In your interest.
Online Personal Finance Magazine
No beating about the bush.
Young CEOs and executives must help to take the country to the next level, says P Chidambaram
Having shrugged off the impact of the global economic crisis, India appears poised to overtake China’s high growth rate in the next ten years, said home minister P Chidambaram.
“While the last decade was remarkable and exciting, this decade will be more exciting for India. There is more possibility that India could overtake China's growth rates,” the minister said at a function last night.
China, the world’s sixth largest economy, has recorded an average 9% growth over the last two decades, while India has seen growth touch 9% only in the three years till 2007-08. But the global financial crisis ate into this progress and growth slipped to 6.7% in 2008-09.
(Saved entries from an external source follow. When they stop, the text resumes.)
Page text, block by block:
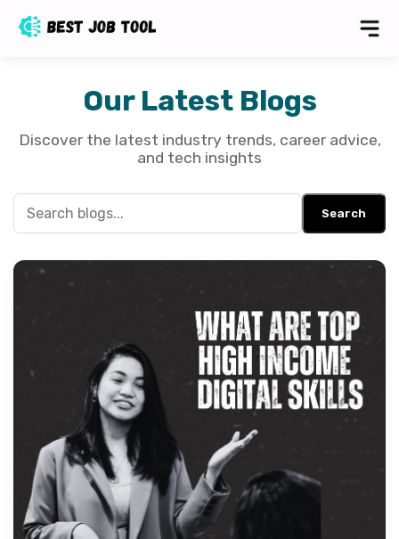
Our Latest Blogs
Discover the latest industry trends, career advice,
and tech insights
Search
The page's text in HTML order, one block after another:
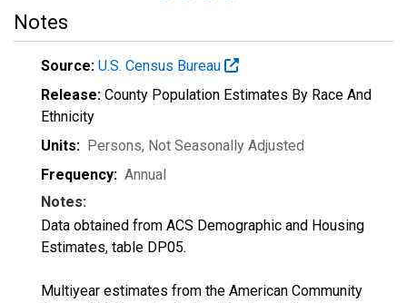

The Planning Commission, at its meeting chaired by prime minister Manmohan Singh earlier this month, scaled down India’s growth target for the 11th Five-Year Plan period (2007-12) to 8.1% from the previously estimated 9%.
“We are young and will continue to grow. Corporate India will continue to grow in the current decade. The young CEOs and executives must help to take India to the next level,” said Mr Chidambaram.
The minister’s confidence also stems from the fact that Foreign Direct Investment inflows— key to growth—have been increasing rapidly, although they slowed down during 2008-09 at the height of the financial crisis.
Mr Chidambaram also said that India will “become a part of the United Nations Security Council in this decade” and added that there was a need to make India a secure place so that the country's economic growth remained unblocked.
“There was a fear, but it is over. We are marching ahead to compete with others in every aspect,” he said.
Mr Chidambaram said that human resources will not be a burden for India in this decade—they rather prove to be an asset.